_Saved entries_.

====================

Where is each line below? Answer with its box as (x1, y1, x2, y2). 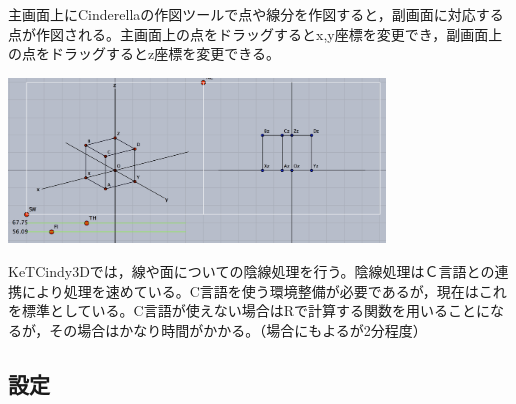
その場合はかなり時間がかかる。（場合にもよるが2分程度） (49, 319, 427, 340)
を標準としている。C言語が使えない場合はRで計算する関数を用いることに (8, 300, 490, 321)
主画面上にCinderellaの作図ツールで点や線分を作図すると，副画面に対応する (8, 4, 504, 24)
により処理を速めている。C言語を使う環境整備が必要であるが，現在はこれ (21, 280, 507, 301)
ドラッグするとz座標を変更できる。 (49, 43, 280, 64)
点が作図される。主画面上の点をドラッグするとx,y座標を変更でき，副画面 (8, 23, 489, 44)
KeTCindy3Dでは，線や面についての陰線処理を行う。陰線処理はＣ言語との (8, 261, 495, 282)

====================

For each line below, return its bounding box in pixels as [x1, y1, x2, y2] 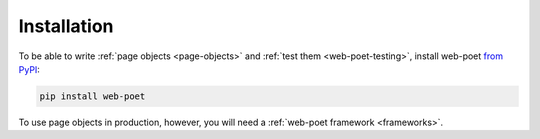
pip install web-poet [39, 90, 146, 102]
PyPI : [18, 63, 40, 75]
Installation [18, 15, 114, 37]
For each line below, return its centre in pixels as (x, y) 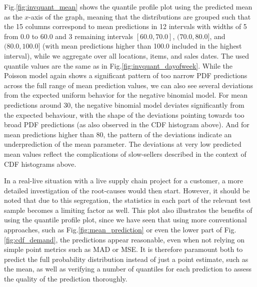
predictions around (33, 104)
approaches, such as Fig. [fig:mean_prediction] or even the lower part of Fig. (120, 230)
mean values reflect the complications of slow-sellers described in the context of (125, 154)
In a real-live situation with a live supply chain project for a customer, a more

====================

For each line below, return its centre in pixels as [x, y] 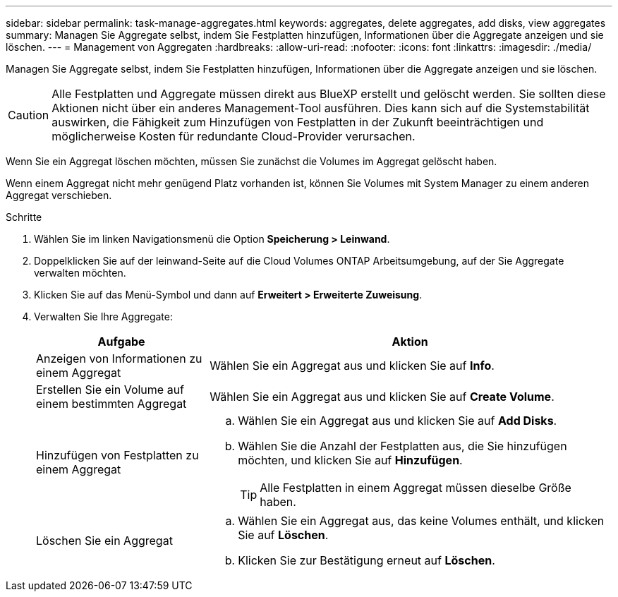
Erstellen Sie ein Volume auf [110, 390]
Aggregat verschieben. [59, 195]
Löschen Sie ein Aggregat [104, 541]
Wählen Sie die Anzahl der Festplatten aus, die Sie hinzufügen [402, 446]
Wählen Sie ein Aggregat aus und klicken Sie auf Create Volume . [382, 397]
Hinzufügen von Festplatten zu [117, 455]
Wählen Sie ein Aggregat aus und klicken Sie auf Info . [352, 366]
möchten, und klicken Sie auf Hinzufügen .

====================

_TASK DETAILS_. Using the entries above, repeat only the lines from the one containing "Wählen Sie ein Aggregat aus und klicken Sie auf Info" through the one containing "möchten, und klicken Sie auf Hinzufügen .", end lines included.

_EXERCISE OUTPUT_.
Wählen Sie ein Aggregat aus und klicken Sie auf Info . [352, 366]
möchten, und klicken Sie auf Hinzufügen .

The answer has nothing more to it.